If you want to meet a piece of Welsh tech, just pick up the phone. No, literally. The facial recognition system on your smartphone uses a remarkable bit of atomic engineering that has been pioneered in Wales.  

How often do you get pinged in the face by a Welsh infra-red laser beam? That’s exactly what’s happening to a billion people around the world, a dozen times a day, every single time they pick up their smartphone.

If you were to dismantle your phone to find the bit of tech responsible, you’d a) ruin it and b) need a very powerful microscope. The critical compound semiconductor (CS) layer at the business end of your phone’s laser is around 20 atoms thick and was made by Cardiff-based IQE, the world’s biggest supplier of CS materials.
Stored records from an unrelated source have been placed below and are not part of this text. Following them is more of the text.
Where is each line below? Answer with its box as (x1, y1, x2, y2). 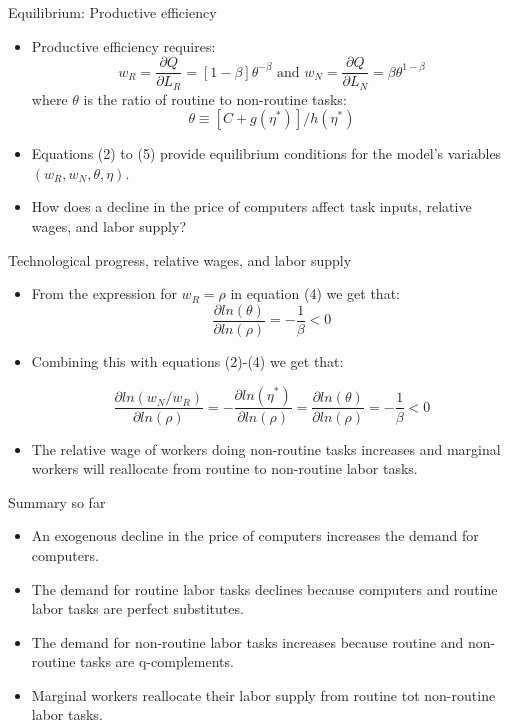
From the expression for (31, 283, 177, 304)
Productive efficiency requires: (31, 35, 216, 56)
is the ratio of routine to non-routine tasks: (83, 88, 347, 109)
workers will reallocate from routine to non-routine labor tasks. (31, 458, 418, 479)
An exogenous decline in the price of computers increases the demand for (31, 525, 479, 546)
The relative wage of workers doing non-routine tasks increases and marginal (31, 438, 501, 459)
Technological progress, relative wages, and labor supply (8, 249, 352, 270)
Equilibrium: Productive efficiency (8, 2, 217, 22)
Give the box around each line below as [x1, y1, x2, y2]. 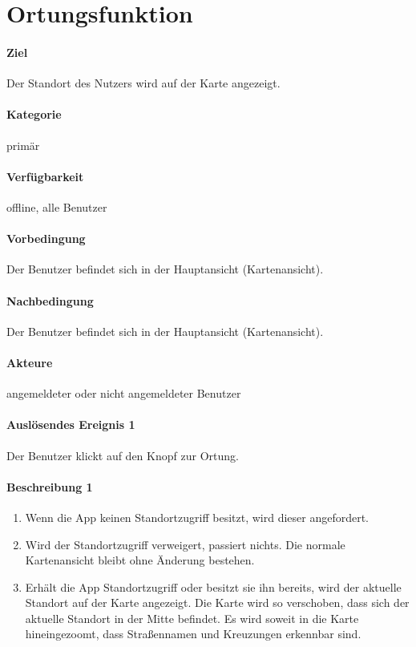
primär [6, 136, 40, 153]
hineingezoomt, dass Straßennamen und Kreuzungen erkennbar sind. [25, 625, 361, 642]
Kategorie [6, 106, 62, 123]
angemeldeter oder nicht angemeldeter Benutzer [6, 385, 241, 402]
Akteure [6, 354, 53, 370]
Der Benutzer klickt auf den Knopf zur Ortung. [6, 447, 239, 463]
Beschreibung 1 [6, 478, 93, 495]
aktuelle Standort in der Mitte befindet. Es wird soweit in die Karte [25, 609, 359, 626]
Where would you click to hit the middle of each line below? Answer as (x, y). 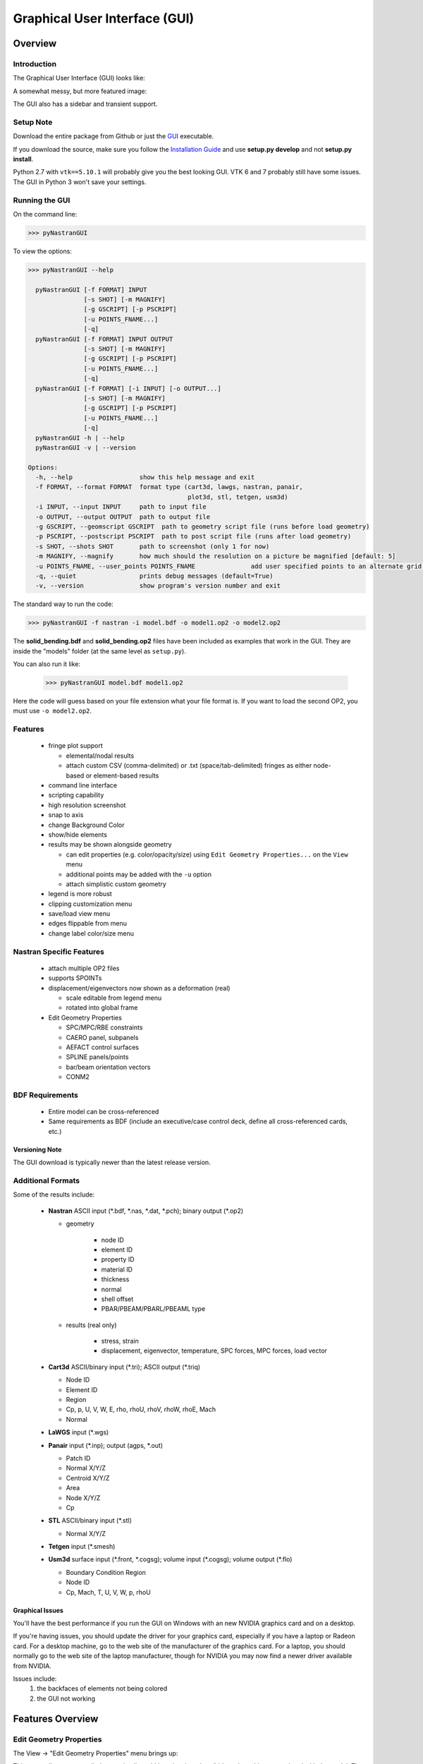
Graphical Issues (38, 1610)
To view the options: (42, 251)
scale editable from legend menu (114, 998)
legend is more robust (80, 894)
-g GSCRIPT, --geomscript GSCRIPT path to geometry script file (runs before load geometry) (203, 527)
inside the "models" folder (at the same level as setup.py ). (99, 651)
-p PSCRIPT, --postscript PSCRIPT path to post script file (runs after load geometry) (194, 537)
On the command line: (45, 214)
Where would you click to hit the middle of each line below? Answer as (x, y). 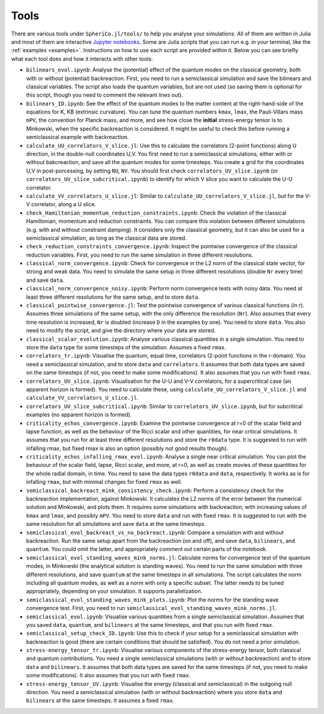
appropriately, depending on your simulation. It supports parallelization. (114, 591)
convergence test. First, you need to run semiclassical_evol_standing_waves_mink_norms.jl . (151, 608)
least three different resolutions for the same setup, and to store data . (113, 297)
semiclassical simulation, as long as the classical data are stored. (106, 238)
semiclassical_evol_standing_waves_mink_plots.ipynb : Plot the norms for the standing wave (152, 600)
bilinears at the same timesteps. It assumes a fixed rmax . (100, 701)
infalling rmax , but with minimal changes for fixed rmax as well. (104, 482)
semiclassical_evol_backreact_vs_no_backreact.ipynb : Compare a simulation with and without (155, 532)

Your smartphone’s facial recognition system is one of is one of millions of CS applications that are buried deep inside billions of devices worldwide. They’re enabling a new generation of tech that’s faster, smarter and more versatile than anything that’s gone before.

Semiconductor manufacting

Your phone has roughly 100,000 times the computing power of the Apollo computer that landed man on the moon. We have the silicon chip to thank for this remarkable leap. But silicon has its limitations - and that’s where compound semiconductors come in. ‘Compound’ means that instead of using just a single material like silicon, you add layers of other semiconducting materials – things like gallium, arsenic, aluminium, indium and phosphorous. You build a wafer of different layers that might be just a few atoms thick. Your chip can now do much more. It can operate at higher speeds, generate microwave signals, work at much higher (and lower) voltages. It can emit and detect light, sense magnetism, and cope with radiation - which is very handy in space.

CSs have revolutionised the way that data is generated, transmitted and stored. They’re inside the next generation of telecom networks that’ll keep us all digitally connected, allowing billions of connected devices to talk to each other in ways we take utterly for granted. They’ll allow future tech to become just as commonplace. Autonomous cars are a great example: all those sensors that detect pedestrians and other cars, the processors that make crucial decisions in real time, the telemetrics that beam information between your car and solar-powered satellites – they all depend on CS tech.

They’ll play a vital role in our Net Zero pledge to cut carbon emissions, enabling the flexible energy networks and advanced power systems we’ll need. Your car’s batteries won’t need elaborate cooling systems – CSs can cope with high temperatures, remember – so they can be lighter, which means your car can go further, faster, using less power. While your car’s doing the hard work, you could be watching a film – or rather, it’ll be projected direct onto your retina by CS lasers.

Wales has been at the forefront of CS technology since IQE plc was founded in Cardiff back in 1988. They’ve grown into the world’s leading supplier of CSs, and ignited the world’s first compound semiconductor cluster, a collaboration of academic and business expertise that covers the whole CS supply chain, all based within a short drive of each other on the M4 corridor in South Wales.

Wales-based companies make the wafers, the machinery needed to make them, turns them into chips, and packages them into useable products. They all collaborate with universities at Cardiff and Swansea to drive research forward, and to train the skilled workforce they need. They’re represented by their own Research and Technology Organisation, CSconnected. They also have their own CS Catapult to develop and commercialise new CS applications.

They work with other Welsh tech clusters – Wales has notable expertise in cyber security, fintech, medtech, data science, clean energy, AI and robotics – to join the dots between different sectors. They all, in some shape of form, rely on foundations that CSs build on an atomic level.

The Welsh CS community is also helping to usher in the next leap in computing: the spooky powers of quantum technology. They’ve established a quantum foundry – QFoundry – to help develop the quantum photonic components that’ll be needed to harness the power of quantum tech and turn it into commercially viable products.

The world will soon have a trillion connected devices. Deep inside them, at an atomic level, they’ll all be whispering to each other… in Welsh.